Wednesday, December 7, 2011

Russian food. Assorted meat selyanka

I guess it's the season: I've been cooking a lot of Russian food recently. From Russian Californians with a food nostalgia to families who never tried Russian food and want something different for their special occasion dinner, everyone is requesting traditional Russian dishes. I've even been working with a fine restaurant that decided to offer zakuski spread as a part of their appetizer menu.

There is very little information available on traditional Russian cuisine. A friend (of Russian background!) asked me a few days ago: "What do you mean by Russian cuisine? Isn't it all just French food made with available local ingredients?" The answer is "No". The French cuisine became a huge influence in Russian cooking in the 19th century, when French chefs immigrated to Russia to escape the revolution, and were hired by aristocratic families and fancy restaurants; but there are distinctive tastes and cooking techniques that make Russian cuisine stand on it's own, and reflect the character of the people and the land, even after absorbing multiple influences from the neighbor countries. I am going to put together a series of posts about russian cuisine, with recipes, techniques, and serving ideas, for easy reference. I hope I can paint a complete picture.

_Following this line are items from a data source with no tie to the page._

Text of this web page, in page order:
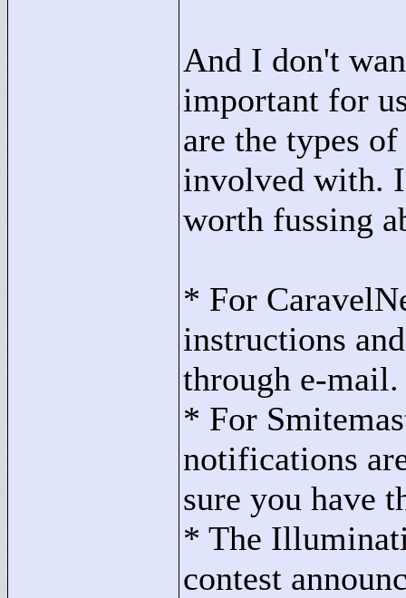
And I don't
important for
are the types
involved with.
worth fussing
* For
instructions
through e-mail.
* For
notifications
sure you have
* The
contest
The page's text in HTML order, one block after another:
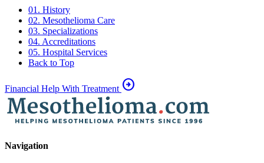
01. History
02. Mesothelioma Care
03. Specializations
04. Accreditations
05. Hospital Services
Back to Top
Financial Help With Treatment arrow_circle_right
Navigation
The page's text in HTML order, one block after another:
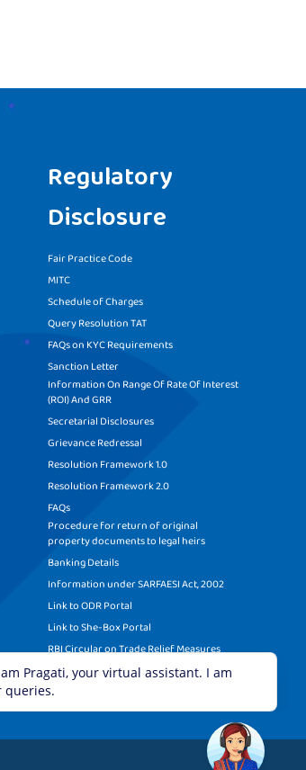
Regulatory
Disclosure
Fair Practice Code
MITC
Schedule of Charges
Query Resolution TAT
FAQs on KYC Requirements
Sanction Letter
Information On Range Of Rate Of Interest
(ROI) And GRR
Secretarial Disclosures
Grievance Redressal
Resolution Framework 1.0
Resolution Framework 2.0
FAQs
Procedure for return of original
property documents to legal heirs
Banking Details
Information under SARFAESI Act, 2002
Link to ODR Portal
Link to She-Box Portal
RBI Circular on Trade Relief Measures
Recovery Call Centre Details
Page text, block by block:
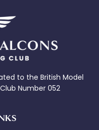
to the British Model
Number 052
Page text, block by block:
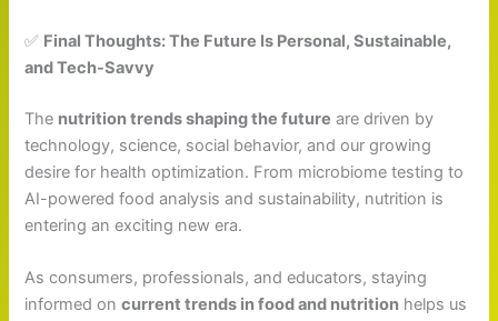
✅ Final Thoughts: The Future Is Personal, Sustainable,
and Tech-Savvy
The nutrition trends shaping the future are driven by
technology, science, social behavior, and our growing
desire for health optimization. From microbiome testing to
AI-powered food analysis and sustainability, nutrition is
entering an exciting new era.
As consumers, professionals, and educators, staying
informed oncurrent trends in food and nutrition helps us
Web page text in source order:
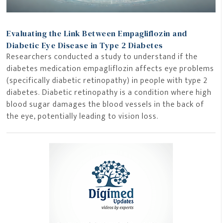
Evaluating the Link Between Empagliflozin and
Diabetic Eye Disease in Type 2 Diabetes
Researchers conducted a study to understand if the
diabetes medication empagliflozin affects eye problems
(specifically diabetic retinopathy) in people with type 2
diabetes. Diabetic retinopathy is a condition where high
blood sugar damages the blood vessels in the back of
the eye, potentially leading to vision loss.
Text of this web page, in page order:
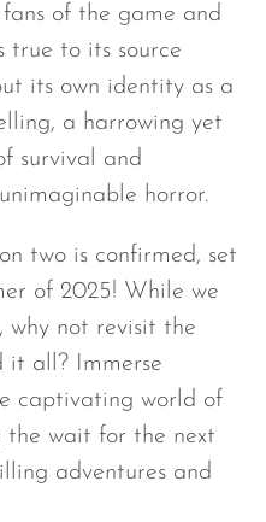
of the game and
true to its source
its own identity as a
a harrowing yet
survival and
horror.
two is confirmed, set
of 2025! While we
not revisit the
it all? Immerse
captivating world of
the wait for the next
adventures and
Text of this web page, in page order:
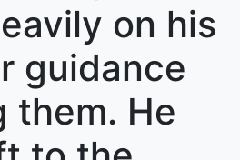
on his
guidance
them. He
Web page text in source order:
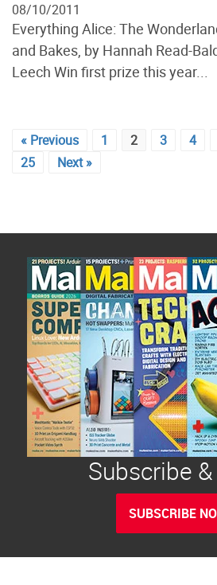
08/10/2011
Everything Alice: The
and Bakes, by Hannah Read-
Leech Win first prize this year...
« Previous 1 2 3 4
25
Next »
Subscribe
SUBSCRIBE
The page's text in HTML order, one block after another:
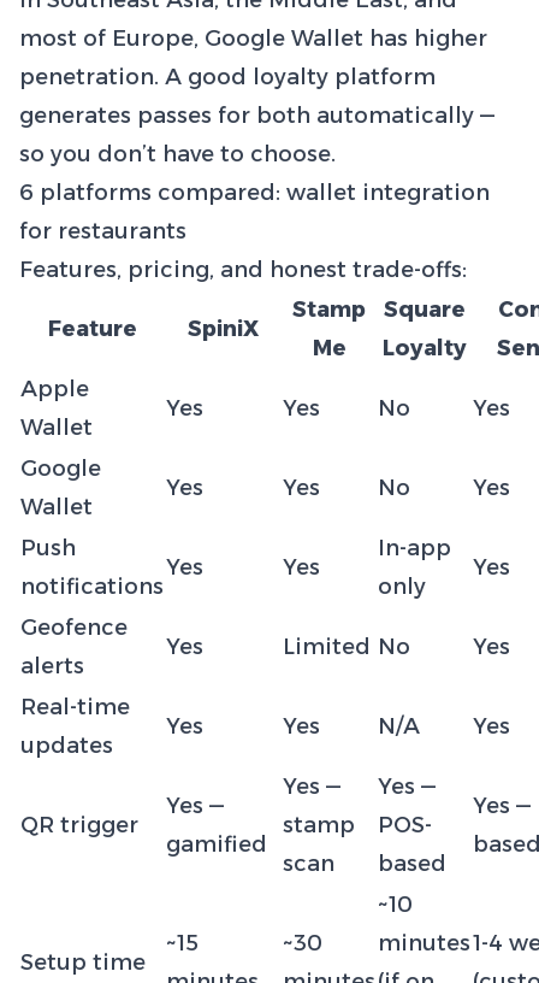
most of Europe, Google Wallet has higher
penetration. A good loyalty platform
generates passes for both automatically —
so you don’t have to choose.
6 platforms compared: wallet integration
for restaurants
Features, pricing, and honest trade-offs:
Feature SpiniX
Stamp
Me
Square
Loyalty
Apple
Wallet
Yes Yes No Yes
Google
Wallet
Yes Yes No Yes
Push
notifications
Yes Yes
In-app
only
Yes
Geofence
alerts
Yes Limited No Yes
Real-time
updates
Yes Yes N/A Yes
QR trigger
Yes —
gamified
Yes —
stamp
scan
Yes —
POS-
based
Yes —
Setup time
~15
~30
~10
minutes1-4
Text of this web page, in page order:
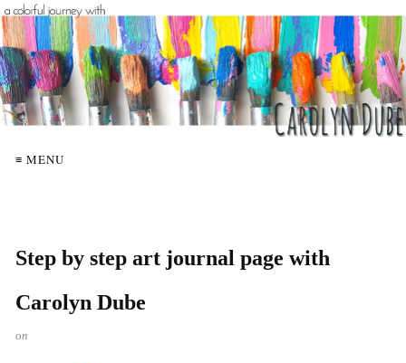
≡ MENU
Step by step art journal page with
Carolyn Dube
on
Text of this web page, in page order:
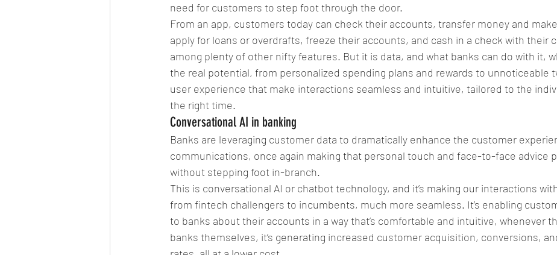
need for customers to step foot through the door.
From an app, customers today can check their accounts, transfer money and
apply for loans or overdrafts, freeze their accounts, and cash in a check with their
among plenty of other nifty features. But it is data, and what banks can do with it,
the real potential, from personalized spending plans and rewards to unnoticeable
user experience that make interactions seamless and intuitive, tailored to the
the right time.
Conversational AI in banking
Banks are leveraging customer data to dramatically enhance the customer
communications, once again making that personal touch and face-to-face advice
without stepping foot in-branch.
This is conversational AI or chatbot technology, and it’s making our interactions
from fintech challengers to incumbents, much more seamless. It’s enabling
to banks about their accounts in a way that’s comfortable and intuitive, whenever
banks themselves, it’s generating increased customer acquisition, conversions,
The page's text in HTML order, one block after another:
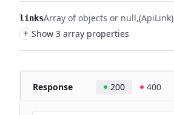
linksArray of objects or null (ApiLink)
+ Show 3 array properties
Response 200 400
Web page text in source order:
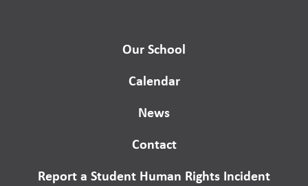
Our School
Calendar
News
Contact
Report a Student Human Rights Incident
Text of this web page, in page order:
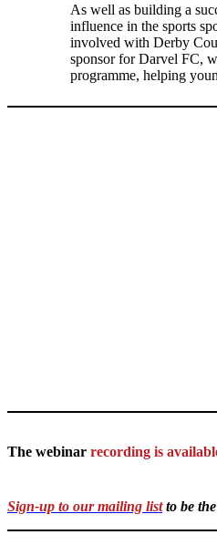
As well as building a
influence in the sports
involved with Derby
sponsor for Darvel FC,
programme, helping
The webinar recording is
Sign-up to our mailing listto be

Contrary to what most restaurant menus would make you think, Russian cuisine is much more than borscht, beef Stroganoff, blini with caviar, and cold vodka.

The short growing season and long winter in most regions forced the cooks to make creative use of vegetables with long storage potential (cabbages, potatoes, turnips, beets, onions) and grains (wheat, rye, buckwheat, rice, barley, to name a few), to develop an assortment of pickled, marinated, and fermented vegetable recipes and smoked and dried meats for storage. During the short spring and summer growing season, fresh young vegetables and herbs are praised and presented in salads, cold and hot soups, or prepared simply to accompany the main course.

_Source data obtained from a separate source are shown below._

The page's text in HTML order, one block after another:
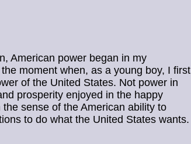
American power began in my
moment when, as a young boy, I first
of the United States. Not power in
prosperity enjoyed in the happy
sense of the American ability to
to do what the United States wants.
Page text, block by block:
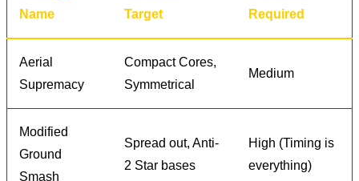
Name
Target
Required
Aerial
Supremacy
Compact Cores,
Symmetrical
Medium
Modified
Ground
Smash
Spread out, Anti-
2 Star bases
High (Timing is
everything)
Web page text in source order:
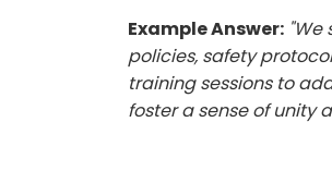
Example Answer:
policies, safety
training sessions to
foster a sense of unity
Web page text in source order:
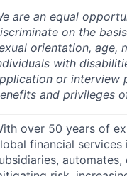
are an equal
on the
orientation, age,
with
or interview
and privileges
over 50 years of
financial
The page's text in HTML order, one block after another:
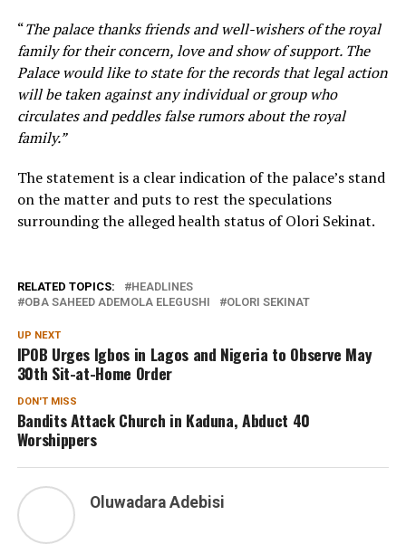
“The palace thanks friends and well-wishers of the royal
family for their concern, love and show of support. The
Palace would like to state for the records that legal action
will be taken against any individual or group who
circulates and peddles false rumors about the royal
family.”
The statement is a clear indication of the palace’s stand
on the matter and puts to rest the speculations
surrounding the alleged health status of Olori Sekinat.
RELATED TOPICS:
HEADLINES
OBA SAHEED ADEMOLA ELEGUSHI
OLORI SEKINAT
UP NEXT
IPOB Urges Igbos in Lagos and Nigeria to Observe May
30th Sit-at-Home Order
DON'T MISS
Bandits Attack Church in Kaduna, Abduct 40
Worshippers
Oluwadara Adebisi
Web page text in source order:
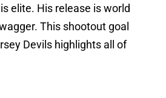
elite. His release is world
This shootout goal
Devils highlights all of
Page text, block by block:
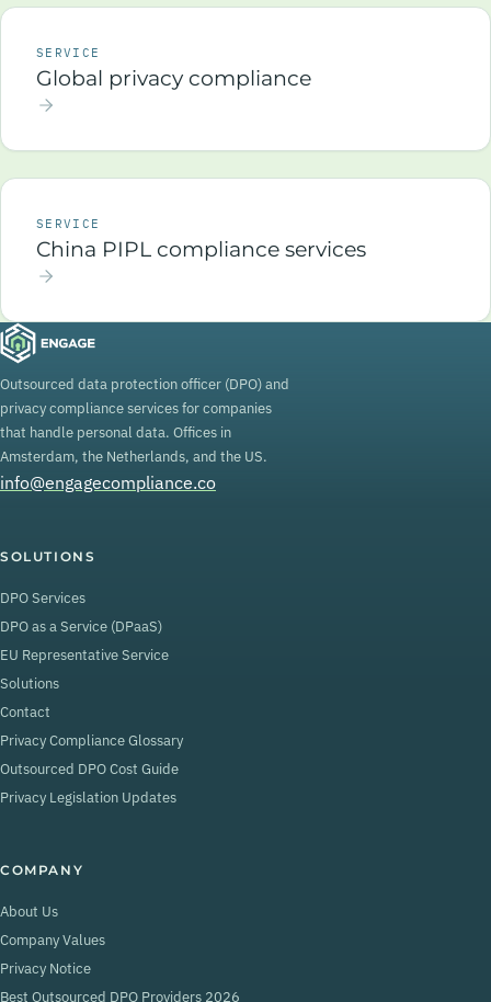
SERVICE
Global privacy compliance
SERVICE
China PIPL compliance services
Outsourced data protection officer (DPO) and
privacy compliance services for companies
that handle personal data. Offices in
Amsterdam, the Netherlands, and the US.
info@engagecompliance.co
SOLUTIONS
DPO Services
DPO as a Service (DPaaS)
EU Representative Service
Solutions
Contact
Privacy Compliance Glossary
Outsourced DPO Cost Guide
Privacy Legislation Updates
COMPANY
About Us
Company Values
Privacy Notice
Best Outsourced DPO Providers 2026
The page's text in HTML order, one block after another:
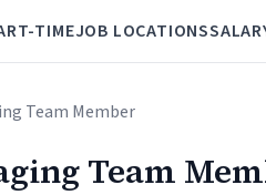
TIMEJOB LOCATIONS
Team Member
Team

Wild mushroom hunting is a favorite national pastime and a competitive sport, and boiled, sautéed, pickled, marinated, dried mushrooms add their charm to many dishes. In modern times, when wild mushrooms are unavailable, cultivated varieties take their place in recipes, but they are never as good as the real thing!

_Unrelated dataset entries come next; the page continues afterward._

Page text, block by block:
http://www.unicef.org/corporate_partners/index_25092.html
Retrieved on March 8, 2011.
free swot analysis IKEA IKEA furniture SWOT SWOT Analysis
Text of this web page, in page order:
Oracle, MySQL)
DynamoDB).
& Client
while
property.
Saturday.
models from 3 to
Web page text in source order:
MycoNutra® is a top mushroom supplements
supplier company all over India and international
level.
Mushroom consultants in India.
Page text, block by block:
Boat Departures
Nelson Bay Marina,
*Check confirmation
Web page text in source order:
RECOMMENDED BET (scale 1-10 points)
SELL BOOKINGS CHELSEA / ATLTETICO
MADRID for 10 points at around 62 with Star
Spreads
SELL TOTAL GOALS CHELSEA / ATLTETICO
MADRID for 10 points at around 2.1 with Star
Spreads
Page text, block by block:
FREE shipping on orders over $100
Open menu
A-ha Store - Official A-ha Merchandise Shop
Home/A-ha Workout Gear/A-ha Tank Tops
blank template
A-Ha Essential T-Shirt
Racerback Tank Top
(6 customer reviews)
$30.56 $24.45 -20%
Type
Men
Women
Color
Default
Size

Fish, both salt- and freshwater, was always popular. Two specifically Russian ways to prepare fish are whole de-boned fish or slices of fillet baked in pastry, and cooked fish, covered with jelly, served cold as an appetizer. There is a number of fish soups and salads, using both fresh and smoked fish. Pickled herring, a Scandinavian influence, is enormously popular, as it goes so well with vodka.

The most used meats are beef and pork, both served hot, or cold as an appetizer. Organ meats, such as tongues, harts, livers and kidneys, are cooked in soups, pates, baked in pastry, or made into sausages. Lamb and mutton are a recent fashion brought from the South. As part of Georgian, Armenian, Azerbaijani, Uzbek dishes they are very popular now.

Poultry and game - chickens, duck, goose, rabbit, pheasant, quail, grouse - are reserved for festive holiday roasts and stews. They are presented nicely, and grace the holiday table. Organ meats are also used. Chicken liver mousse is everyone's favorite.

What really sets Russian cuisine apart from the rest of the world is it's extensive use of yeast dough to make all kinds of bread, filled bread, pastries, pies, rolls, etc, baked, fried, boiled. Vatrushki (cheese pies) for breakfast. Small piroshki with meat and vegetable fillings as a part of the appetizer spread. The soup is usually accompanied with piroshki with a filling that compliments the soup. A meat or a fish pie can be a main entree at a family gathering, or one of the dishes served at a formal dinner. To finish, hot tea with sweet pastries and fruit preserves.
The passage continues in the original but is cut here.